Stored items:
──────────
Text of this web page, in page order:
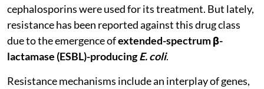
cephalosporins were used for its treatment. But lately,
resistance has been reported against this drug class
due to the emergence ofextended-spectrum β-
lactamase (ESBL)-producingE. coli.
Resistance mechanisms include an interplay of genes,
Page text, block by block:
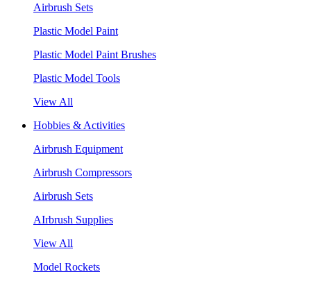
Airbrush Sets
Plastic Model Paint
Plastic Model Paint Brushes
Plastic Model Tools
View All
Hobbies & Activities
Airbrush Equipment
Airbrush Compressors
Airbrush Sets
AIrbrush Supplies
View All
Model Rockets
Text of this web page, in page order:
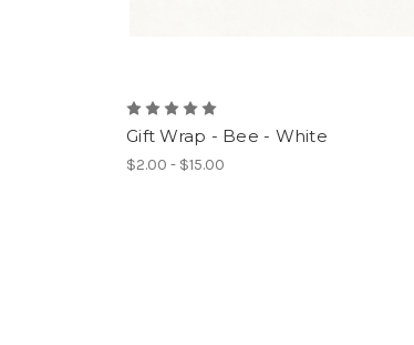
Gift Wrap - Bee - White
$2.00 - $15.00
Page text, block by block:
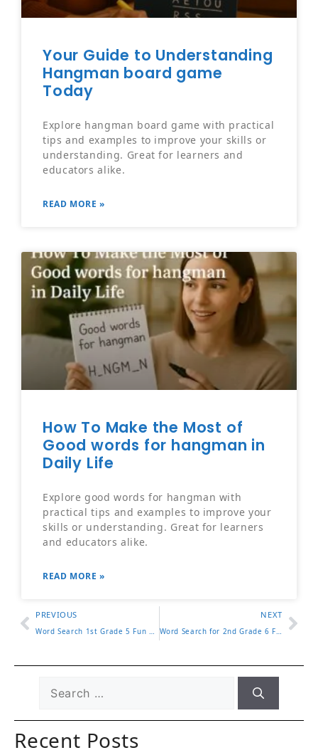
Your Guide to Understanding
Hangman board game
Today
Explore hangman board game with practical
tips and examples to improve your skills or
understanding. Great for learners and
educators alike.
READ MORE »
How To Make the Most of
Good words for hangman in
Daily Life
Explore good words for hangman with
practical tips and examples to improve your
skills or understanding. Great for learners
and educators alike.
READ MORE »
PREVIOUS
Word Search 1st Grade 5 Fun Puzzles to Help Kids Learn Fast
NEXT
Word Search for 2nd Grade 6 Fun Puzzles to Practice Reading
Recent Posts
──────────
WHAT THE EXERCISE ASKS>
Each of the records above needs to be transcribed exactly, apart from its pictures.

TASK RESPONSE>
Text of this web page, in page order:
cephalosporins were used for its treatment. But lately,
resistance has been reported against this drug class
due to the emergence ofextended-spectrum β-
lactamase (ESBL)-producingE. coli.
Resistance mechanisms include an interplay of genes,
Page text, block by block:
Airbrush Sets
Plastic Model Paint
Plastic Model Paint Brushes
Plastic Model Tools
View All
Hobbies & Activities
Airbrush Equipment
Airbrush Compressors
Airbrush Sets
AIrbrush Supplies
View All
Model Rockets
Text of this web page, in page order:
Gift Wrap - Bee - White
$2.00 - $15.00
Page text, block by block:
Your Guide to Understanding
Hangman board game
Today
Explore hangman board game with practical
tips and examples to improve your skills or
understanding. Great for learners and
educators alike.
READ MORE »
How To Make the Most of
Good words for hangman in
Daily Life
Explore good words for hangman with
practical tips and examples to improve your
skills or understanding. Great for learners
and educators alike.
READ MORE »
PREVIOUS
Word Search 1st Grade 5 Fun Puzzles to Help Kids Learn Fast
NEXT
Word Search for 2nd Grade 6 Fun Puzzles to Practice Reading
Recent Posts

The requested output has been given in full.